*Work to complete*
Which lines of the entries below run from the one holding "уравнения). Но на" to the one holding "zroot/test 136Ki 95.6Gi", inclusive? Set down exactly those lines and no others.

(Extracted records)
▼

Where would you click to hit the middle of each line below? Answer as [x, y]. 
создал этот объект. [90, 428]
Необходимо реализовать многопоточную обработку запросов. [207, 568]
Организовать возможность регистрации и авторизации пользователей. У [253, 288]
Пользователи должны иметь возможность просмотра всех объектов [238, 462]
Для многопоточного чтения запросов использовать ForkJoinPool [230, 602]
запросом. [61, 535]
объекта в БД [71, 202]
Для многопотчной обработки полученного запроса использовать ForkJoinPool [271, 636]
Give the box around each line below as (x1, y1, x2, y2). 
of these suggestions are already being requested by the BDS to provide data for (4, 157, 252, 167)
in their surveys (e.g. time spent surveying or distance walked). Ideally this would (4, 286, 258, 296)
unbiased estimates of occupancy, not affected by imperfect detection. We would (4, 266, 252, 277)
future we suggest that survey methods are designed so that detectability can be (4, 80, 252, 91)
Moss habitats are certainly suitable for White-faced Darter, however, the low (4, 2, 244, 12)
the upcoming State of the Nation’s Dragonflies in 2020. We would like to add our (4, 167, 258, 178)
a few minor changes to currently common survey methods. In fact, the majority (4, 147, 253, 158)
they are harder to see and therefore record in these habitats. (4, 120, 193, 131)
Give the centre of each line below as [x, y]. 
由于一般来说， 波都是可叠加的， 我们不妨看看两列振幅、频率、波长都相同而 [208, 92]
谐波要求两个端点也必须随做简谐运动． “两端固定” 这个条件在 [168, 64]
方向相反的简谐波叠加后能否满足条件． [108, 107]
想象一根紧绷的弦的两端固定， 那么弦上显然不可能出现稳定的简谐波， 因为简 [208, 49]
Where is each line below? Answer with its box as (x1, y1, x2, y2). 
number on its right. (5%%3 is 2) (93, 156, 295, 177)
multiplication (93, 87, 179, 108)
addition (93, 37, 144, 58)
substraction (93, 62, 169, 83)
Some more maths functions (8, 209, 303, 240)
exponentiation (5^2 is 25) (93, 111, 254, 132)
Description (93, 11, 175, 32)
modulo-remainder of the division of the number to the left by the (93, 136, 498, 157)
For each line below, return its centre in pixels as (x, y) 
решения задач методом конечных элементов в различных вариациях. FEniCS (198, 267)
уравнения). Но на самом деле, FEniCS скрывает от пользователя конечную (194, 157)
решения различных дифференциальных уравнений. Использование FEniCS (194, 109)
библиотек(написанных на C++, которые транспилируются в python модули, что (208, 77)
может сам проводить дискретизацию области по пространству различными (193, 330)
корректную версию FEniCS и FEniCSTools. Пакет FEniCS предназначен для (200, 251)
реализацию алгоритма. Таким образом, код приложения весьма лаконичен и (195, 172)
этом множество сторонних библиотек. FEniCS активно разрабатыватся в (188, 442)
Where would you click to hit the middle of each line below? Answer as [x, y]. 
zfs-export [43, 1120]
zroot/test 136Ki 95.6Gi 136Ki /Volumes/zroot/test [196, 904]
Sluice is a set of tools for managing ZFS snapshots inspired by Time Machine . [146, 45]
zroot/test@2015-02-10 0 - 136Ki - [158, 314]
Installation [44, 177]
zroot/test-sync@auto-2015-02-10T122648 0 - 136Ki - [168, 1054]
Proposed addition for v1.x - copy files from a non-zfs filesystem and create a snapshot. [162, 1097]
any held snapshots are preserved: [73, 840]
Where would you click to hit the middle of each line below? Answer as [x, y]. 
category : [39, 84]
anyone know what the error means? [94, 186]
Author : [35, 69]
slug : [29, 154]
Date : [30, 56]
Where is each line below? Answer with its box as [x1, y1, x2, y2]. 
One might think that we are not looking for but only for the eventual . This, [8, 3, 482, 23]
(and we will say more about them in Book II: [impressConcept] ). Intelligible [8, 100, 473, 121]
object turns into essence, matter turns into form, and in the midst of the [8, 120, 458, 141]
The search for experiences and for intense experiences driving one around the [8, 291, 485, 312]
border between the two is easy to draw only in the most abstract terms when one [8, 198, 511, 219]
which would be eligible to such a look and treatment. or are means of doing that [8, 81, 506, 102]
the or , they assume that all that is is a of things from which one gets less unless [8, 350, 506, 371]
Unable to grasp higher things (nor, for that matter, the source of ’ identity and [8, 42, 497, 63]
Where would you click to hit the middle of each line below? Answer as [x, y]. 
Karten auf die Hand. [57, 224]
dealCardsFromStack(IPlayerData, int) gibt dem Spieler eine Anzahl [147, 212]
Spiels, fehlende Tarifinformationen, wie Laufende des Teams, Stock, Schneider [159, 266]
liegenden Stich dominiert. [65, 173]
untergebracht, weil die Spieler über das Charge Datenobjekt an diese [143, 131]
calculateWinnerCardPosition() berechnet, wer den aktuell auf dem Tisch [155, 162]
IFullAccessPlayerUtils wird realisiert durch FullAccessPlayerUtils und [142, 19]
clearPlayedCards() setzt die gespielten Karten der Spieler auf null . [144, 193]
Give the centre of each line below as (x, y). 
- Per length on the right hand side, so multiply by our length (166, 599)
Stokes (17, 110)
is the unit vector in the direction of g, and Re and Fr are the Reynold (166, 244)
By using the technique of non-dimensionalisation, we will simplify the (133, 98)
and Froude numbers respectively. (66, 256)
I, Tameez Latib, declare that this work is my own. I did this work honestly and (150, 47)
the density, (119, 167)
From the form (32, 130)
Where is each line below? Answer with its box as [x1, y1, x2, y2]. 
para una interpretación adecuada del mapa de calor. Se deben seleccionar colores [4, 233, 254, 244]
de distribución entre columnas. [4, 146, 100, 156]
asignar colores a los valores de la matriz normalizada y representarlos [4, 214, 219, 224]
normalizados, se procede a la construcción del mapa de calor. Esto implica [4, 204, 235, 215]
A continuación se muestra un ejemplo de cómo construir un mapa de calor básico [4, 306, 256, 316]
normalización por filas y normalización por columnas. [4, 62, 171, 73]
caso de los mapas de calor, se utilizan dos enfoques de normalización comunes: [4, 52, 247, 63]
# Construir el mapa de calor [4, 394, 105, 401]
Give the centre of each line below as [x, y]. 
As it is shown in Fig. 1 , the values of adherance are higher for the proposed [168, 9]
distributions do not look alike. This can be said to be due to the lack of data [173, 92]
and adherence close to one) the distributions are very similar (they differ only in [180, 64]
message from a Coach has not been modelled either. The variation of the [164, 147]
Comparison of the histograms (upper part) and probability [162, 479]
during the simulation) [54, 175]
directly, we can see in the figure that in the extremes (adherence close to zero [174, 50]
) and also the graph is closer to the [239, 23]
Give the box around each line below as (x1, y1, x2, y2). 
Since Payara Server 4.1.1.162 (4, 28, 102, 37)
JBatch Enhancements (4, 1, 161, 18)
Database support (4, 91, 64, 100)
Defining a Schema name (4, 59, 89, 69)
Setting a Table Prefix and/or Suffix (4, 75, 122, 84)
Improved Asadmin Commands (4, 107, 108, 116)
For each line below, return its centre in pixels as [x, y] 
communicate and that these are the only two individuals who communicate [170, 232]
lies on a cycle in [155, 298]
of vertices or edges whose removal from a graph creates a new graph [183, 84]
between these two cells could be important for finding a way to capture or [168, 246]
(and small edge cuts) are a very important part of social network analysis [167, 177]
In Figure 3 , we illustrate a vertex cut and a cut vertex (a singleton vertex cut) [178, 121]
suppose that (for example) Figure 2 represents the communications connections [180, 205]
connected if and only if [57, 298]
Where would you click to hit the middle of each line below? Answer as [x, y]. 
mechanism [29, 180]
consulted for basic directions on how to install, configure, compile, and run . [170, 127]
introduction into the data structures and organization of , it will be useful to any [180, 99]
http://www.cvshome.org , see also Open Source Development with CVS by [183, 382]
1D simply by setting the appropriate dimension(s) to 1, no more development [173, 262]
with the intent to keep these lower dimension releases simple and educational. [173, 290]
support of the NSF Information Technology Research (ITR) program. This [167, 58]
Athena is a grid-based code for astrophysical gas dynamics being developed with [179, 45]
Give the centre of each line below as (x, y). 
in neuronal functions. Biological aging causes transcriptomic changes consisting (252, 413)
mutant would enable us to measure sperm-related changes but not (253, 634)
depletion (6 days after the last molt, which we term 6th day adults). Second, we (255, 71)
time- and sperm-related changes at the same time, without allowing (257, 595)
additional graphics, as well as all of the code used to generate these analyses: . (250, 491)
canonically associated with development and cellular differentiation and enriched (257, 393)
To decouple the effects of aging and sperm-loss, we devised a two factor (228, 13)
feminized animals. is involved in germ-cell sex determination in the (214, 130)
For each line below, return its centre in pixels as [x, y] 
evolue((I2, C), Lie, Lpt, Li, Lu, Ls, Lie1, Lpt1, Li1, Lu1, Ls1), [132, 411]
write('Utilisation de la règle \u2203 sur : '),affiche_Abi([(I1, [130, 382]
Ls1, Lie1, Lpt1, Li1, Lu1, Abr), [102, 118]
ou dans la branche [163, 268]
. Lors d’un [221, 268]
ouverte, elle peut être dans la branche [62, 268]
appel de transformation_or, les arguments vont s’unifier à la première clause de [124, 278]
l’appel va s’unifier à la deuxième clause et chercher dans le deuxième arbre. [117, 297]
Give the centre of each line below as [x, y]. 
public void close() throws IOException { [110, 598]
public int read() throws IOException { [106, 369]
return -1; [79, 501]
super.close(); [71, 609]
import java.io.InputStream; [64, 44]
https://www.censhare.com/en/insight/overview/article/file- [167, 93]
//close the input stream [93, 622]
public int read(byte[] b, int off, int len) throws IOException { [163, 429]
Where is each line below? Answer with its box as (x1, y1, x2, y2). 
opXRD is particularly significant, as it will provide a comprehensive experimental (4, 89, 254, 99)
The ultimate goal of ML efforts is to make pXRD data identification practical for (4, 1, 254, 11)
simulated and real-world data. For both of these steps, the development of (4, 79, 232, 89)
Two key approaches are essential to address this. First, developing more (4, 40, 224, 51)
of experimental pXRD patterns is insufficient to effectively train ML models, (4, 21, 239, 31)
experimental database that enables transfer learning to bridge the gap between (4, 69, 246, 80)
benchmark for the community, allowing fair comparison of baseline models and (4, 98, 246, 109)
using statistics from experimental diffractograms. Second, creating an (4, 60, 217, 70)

▲

*Your response*
уравнения). Но на самом деле, FEniCS скрывает от пользователя конечную (194, 157)
решения различных дифференциальных уравнений. Использование FEniCS (194, 109)
библиотек(написанных на C++, которые транспилируются в python модули, что (208, 77)
может сам проводить дискретизацию области по пространству различными (193, 330)
корректную версию FEniCS и FEniCSTools. Пакет FEniCS предназначен для (200, 251)
реализацию алгоритма. Таким образом, код приложения весьма лаконичен и (195, 172)
этом множество сторонних библиотек. FEniCS активно разрабатыватся в (188, 442)
Where would you click to hit the middle of each line below? Answer as [x, y]. 
zfs-export [43, 1120]
zroot/test 136Ki 95.6Gi 136Ki /Volumes/zroot/test [196, 904]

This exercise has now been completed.